● YOUR ASSIGNMENT
Restate every entry verbatim; drop the pictures.

--- DATA EXTRACT Enclosed Below ---

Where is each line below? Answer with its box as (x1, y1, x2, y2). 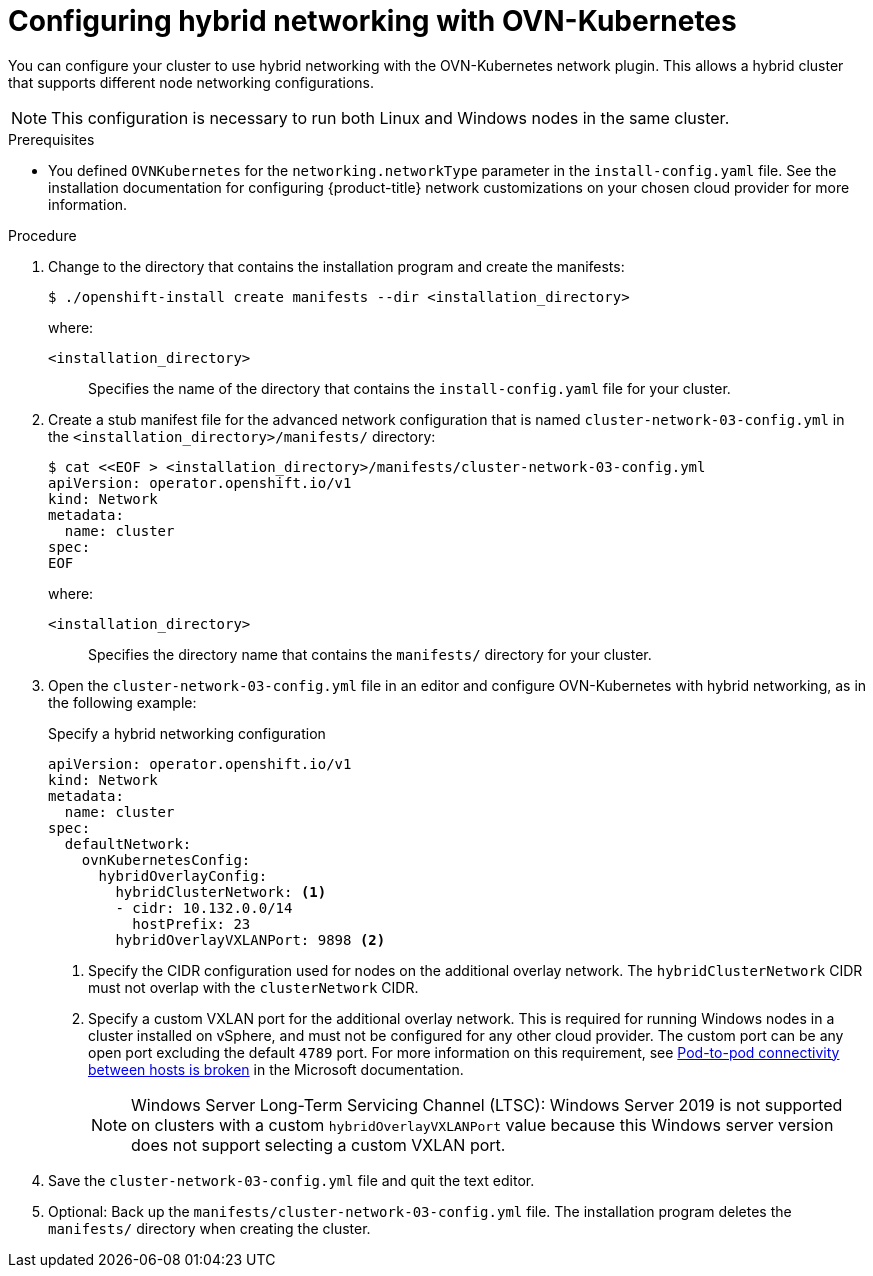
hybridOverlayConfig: (98, 867, 268, 884)
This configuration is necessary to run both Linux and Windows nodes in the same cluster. (51, 107, 730, 128)
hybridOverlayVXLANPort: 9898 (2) (115, 931, 386, 948)
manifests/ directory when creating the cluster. (48, 1219, 371, 1237)
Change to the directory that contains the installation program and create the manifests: (48, 257, 625, 275)
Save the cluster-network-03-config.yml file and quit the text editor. (48, 1171, 535, 1189)
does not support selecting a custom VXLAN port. (131, 1134, 506, 1155)
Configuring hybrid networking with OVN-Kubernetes (8, 4, 737, 38)
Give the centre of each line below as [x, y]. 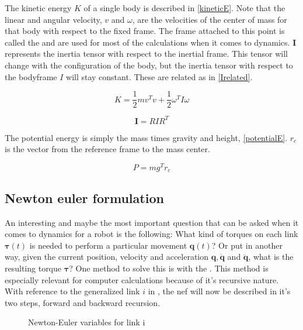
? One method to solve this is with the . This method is [169, 268]
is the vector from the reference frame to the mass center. [107, 149]
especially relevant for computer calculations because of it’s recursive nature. [142, 279]
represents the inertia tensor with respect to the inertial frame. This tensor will [146, 54]
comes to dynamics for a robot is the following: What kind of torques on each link [151, 234]
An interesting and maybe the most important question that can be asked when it [152, 222]
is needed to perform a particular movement [108, 245]
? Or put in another [247, 245]
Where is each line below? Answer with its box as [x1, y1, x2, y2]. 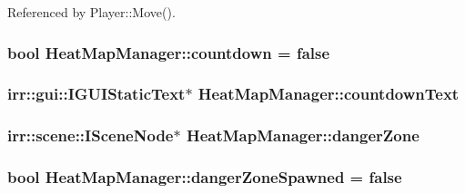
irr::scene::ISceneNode [7, 124, 174, 147]
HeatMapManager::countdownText [197, 82, 460, 105]
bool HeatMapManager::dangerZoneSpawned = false [7, 166, 402, 188]
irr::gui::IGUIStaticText [7, 82, 186, 105]
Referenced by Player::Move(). [7, 3, 176, 21]
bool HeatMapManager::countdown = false [7, 41, 330, 63]
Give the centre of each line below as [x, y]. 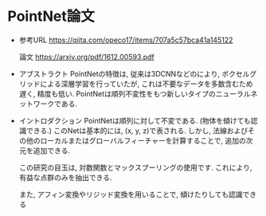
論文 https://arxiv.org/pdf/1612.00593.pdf [86, 57]
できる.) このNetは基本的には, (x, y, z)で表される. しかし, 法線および [137, 130]
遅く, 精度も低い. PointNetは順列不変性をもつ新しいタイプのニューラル [135, 93]
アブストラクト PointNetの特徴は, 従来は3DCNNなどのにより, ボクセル [134, 73]
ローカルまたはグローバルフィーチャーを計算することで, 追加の [143, 140]
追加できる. [52, 150]
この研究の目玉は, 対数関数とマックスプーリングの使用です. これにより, [135, 167]
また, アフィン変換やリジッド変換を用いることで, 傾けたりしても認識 [131, 194]
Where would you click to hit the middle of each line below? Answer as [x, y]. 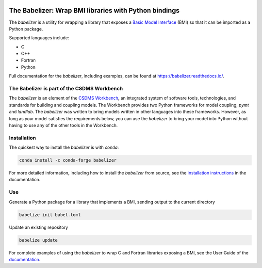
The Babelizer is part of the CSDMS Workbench [66, 89]
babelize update [39, 240]
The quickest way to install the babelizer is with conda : [64, 147]
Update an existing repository [39, 227]
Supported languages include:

--- End of Enclosed DATA EXTRACT ---

● TASK ANSWER
Where is each line below? Answer with its box as (x1, y1, x2, y2). 
hybridOverlayConfig: (98, 867, 268, 884)
This configuration is necessary to run both Linux and Windows nodes in the same cluster. (51, 107, 730, 128)
hybridOverlayVXLANPort: 9898 (2) (115, 931, 386, 948)
manifests/ directory when creating the cluster. (48, 1219, 371, 1237)
Change to the directory that contains the installation program and create the manifests: (48, 257, 625, 275)
Save the cluster-network-03-config.yml file and quit the text editor. (48, 1171, 535, 1189)
does not support selecting a custom VXLAN port. (131, 1134, 506, 1155)
Configuring hybrid networking with OVN-Kubernetes (8, 4, 737, 38)
Give the centre of each line below as [x, y]. 
? One method to solve this is with the . This method is [169, 268]
is the vector from the reference frame to the mass center. [107, 149]
especially relevant for computer calculations because of it’s recursive nature. [142, 279]
represents the inertia tensor with respect to the inertial frame. This tensor will [146, 54]
comes to dynamics for a robot is the following: What kind of torques on each link [151, 234]
An interesting and maybe the most important question that can be asked when it [152, 222]
is needed to perform a particular movement [108, 245]
? Or put in another [247, 245]
Where is each line below? Answer with its box as [x1, y1, x2, y2]. 
irr::scene::ISceneNode [7, 124, 174, 147]
HeatMapManager::countdownText [197, 82, 460, 105]
bool HeatMapManager::dangerZoneSpawned = false [7, 166, 402, 188]
irr::gui::IGUIStaticText [7, 82, 186, 105]
Referenced by Player::Move(). [7, 3, 176, 21]
bool HeatMapManager::countdown = false [7, 41, 330, 63]
Give the centre of each line below as [x, y]. 
論文 https://arxiv.org/pdf/1612.00593.pdf [86, 57]
できる.) このNetは基本的には, (x, y, z)で表される. しかし, 法線および [137, 130]
遅く, 精度も低い. PointNetは順列不変性をもつ新しいタイプのニューラル [135, 93]
アブストラクト PointNetの特徴は, 従来は3DCNNなどのにより, ボクセル [134, 73]
ローカルまたはグローバルフィーチャーを計算することで, 追加の [143, 140]
追加できる. [52, 150]
この研究の目玉は, 対数関数とマックスプーリングの使用です. これにより, [135, 167]
また, アフィン変換やリジッド変換を用いることで, 傾けたりしても認識 [131, 194]
Where would you click to hit the middle of each line below? Answer as [x, y]. 
The Babelizer is part of the CSDMS Workbench [66, 89]
babelize update [39, 240]
The quickest way to install the babelizer is with conda : [64, 147]
Update an existing repository [39, 227]
Supported languages include:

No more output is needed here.